Baltimore Sun Sunday

NO FRACKING, NO BOOM

- By Scott Dance

RED HOUSE — A decade ago, Bill Janoske’s father and uncle signed a deal.

The energy company Chesapeake Appalachia LLC would pay them $5 a year for each of the 660 acres on the family’s former dairy farm, a stone’s throw from West Virginia in three directions.

In exchange, the company had the right to drill a natural gas well on their property using the booming extraction technique known as fracking.

The 10-year deal would pay the Janoskes at least $33,000, and potentiall­y more in royalties on any gas it produced.

No wells were ever drilled. The state held up fracking to study safety and write rules. Janoske’s father and uncle died.

In the meantime, Janoske took advantage of another energy boom to hit the region: He allowed a wind farm to build four turbines on the property. But he’s still waiting for a gas rush to help pay the bills. It appears unlikely to come soon. While fracking is set to become legal in October, state lawmakers are considerin­g a permanent ban. But even if they don’t prohibit the controvers­ial practice, energy companies and industry analysts say the falling price of natural gas and the expected costs of complying with stringent state regulation­s have made it less appealing.

Energy companies once held leases to extract or store natural gas undergroun­d on nearly 100,000 acres in Garrett County, home to most of

Maryland’s piece of the gas-rich Marcellus shale geological formation.

But amid uncertaint­y about when fracking would be allowed and whether it would be cost-effective, they have let the great majority expire or have terminated them. Only about 4,000 acres remain under contract today.

And with booming supply from wells in neighborin­g Pennsylvan­ia and West Virginia, which have lighter regulation and which jumped into the fracking business when it was more profitable, energy companies are not in the market for new deals in Maryland.

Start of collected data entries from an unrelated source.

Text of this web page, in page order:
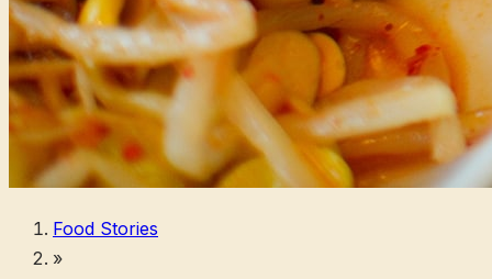
Food Stories
»
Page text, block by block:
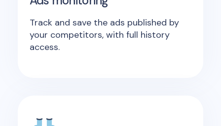
Track and save the ads published by
your competitors, with full history
access.
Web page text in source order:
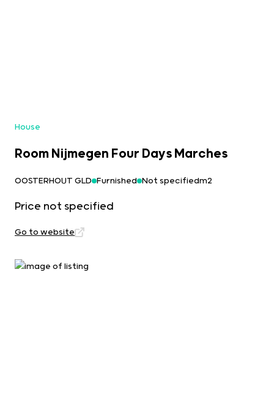
House
Room Nijmegen Four Days Marches
OOSTERHOUT GLD Furnished Not specifiedm2
Price not specified
Go to website

“You’re not going to have all these companies in here trying to sign people up,” said Sen. George Edwards, a Western Maryland Republican. “The gold rush is over.” Fracking opponents, who fear the health and environmen­tal risks they associate with the industry, say their battle isn’t over.

They plan to flood Annapolis this week, as the General Assembly holds the first of a series of hearings on the proposed ban and other fracking legislatio­n.

“It’s certainly a fair thing to say there doesn’t appear to be imminent risk, but that is not really the issue,” said Paul Roberts, president of the board of the anti-fracking group Citizen Shale. “I think a lot of us feel we’re just one internatio­nal incident away from energy commodity prices going up very quickly. It’s a very uncertain world right now.”

Over time, analysts say, investment in gas pipelines and liquefied natural gas facilities such as the Dominion Cove Point LNG terminal now under constructi­on in Southern Maryland could help spur renewed industry growth and prime demand for new wells. Such projects are expected to be a priority under the administra­tion of President Donald Trump, who won 78 percent of the vote in conservati­ve Garrett County.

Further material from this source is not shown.